Lords of Chaos is a semi-fictional (though ‘barely-factual’ might be a better description) account of the Norwegian black metal scene of the early 1990s, told from the perspective of seminal band Mayhem co-founder Euronymous (Rory Culkin). The film is directed and co-written by a Swede (Jonas Åkerlund), set in Oslo, has Norwegian characters supposedly based on real Norwegian people, and deals with a type of music that is to Oslo what grunge is to Seattle – so of course all the main characters, who have names like Pelle Ohlin or Jan Axel Blomberg, are played by American actors speaking fluent English with American accents.

Now, Mayhem’s song are typically written in English, but reading their lyrics – and they have to be read, since listening to them being sung is like hearing some Cthulhuian chant – only highlights the songwriters' poor command of that language; consider these verses from “Funeral Fog”: “Every time this year, this dark fog will appear/Up from the tombs it comes to take one more life that can be near/In the middle of Transylvania, all natural life has for a long time ago gone/It's thin and so beautiful but also so dark and mysterious.” The movie certainly would have been a hell of a lot funnier if the characters actually spoke like that.

The script itself is as ineptly written as the band’s songs. To mention just one example, we are told that a certain character hates cats more than anything else, as if the dead feline hanging from the ceiling weren’t enough indication (or did Åkerlund by any chance feel we might misconstrue the latter as an act of love?).
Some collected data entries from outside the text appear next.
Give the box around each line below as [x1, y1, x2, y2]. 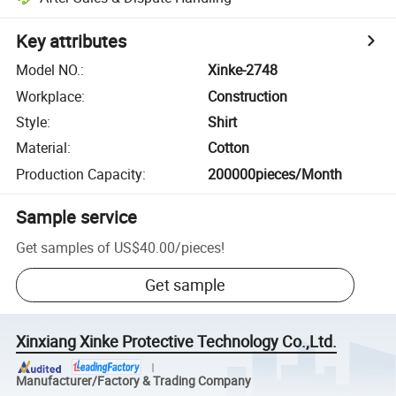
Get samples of [16, 237, 111, 257]
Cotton [208, 138, 250, 158]
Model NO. [16, 60, 81, 80]
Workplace [16, 86, 82, 106]
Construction [208, 86, 288, 106]
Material [16, 138, 68, 158]
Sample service [16, 204, 138, 229]
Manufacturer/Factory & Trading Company [16, 372, 252, 389]
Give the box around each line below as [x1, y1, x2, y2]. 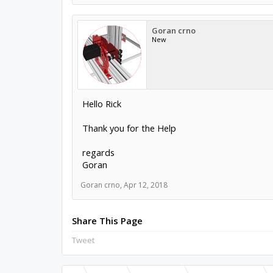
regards [82, 146, 115, 158]
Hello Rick [82, 97, 121, 110]
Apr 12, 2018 [123, 180, 168, 190]
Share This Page [71, 214, 143, 227]
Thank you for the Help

The worst of all, however, is the inexplicable and implausible watering down of Euronymous’s persona; are we really meant to believe that, after finding the body of his lead singer – who has just shotgun-blasted his own head to bits after slicing his neck and wrists open –, rearranging the crime scene, and taking Polaroids of the gruesome spectacle – one of which found its way to the cover of a Mayhem bootleg live album – (all more or less well documented facts), Euronymous then knelt down and shed bitter tears over his poor dead ‘friend’? Similarly, the shards of leftover cranium with which Euronymous fashioned necklaces become in the movie chicken bones.

This bowdlerization serves little purpose, and Euronymous and rest of his black metal brethren all come across as contemptible, vain, and shallow individuals – which, by all accounts, is a faithful depiction of their real-life counterparts; the question is, then, why would we want to spend almost two hours in such a deadening company?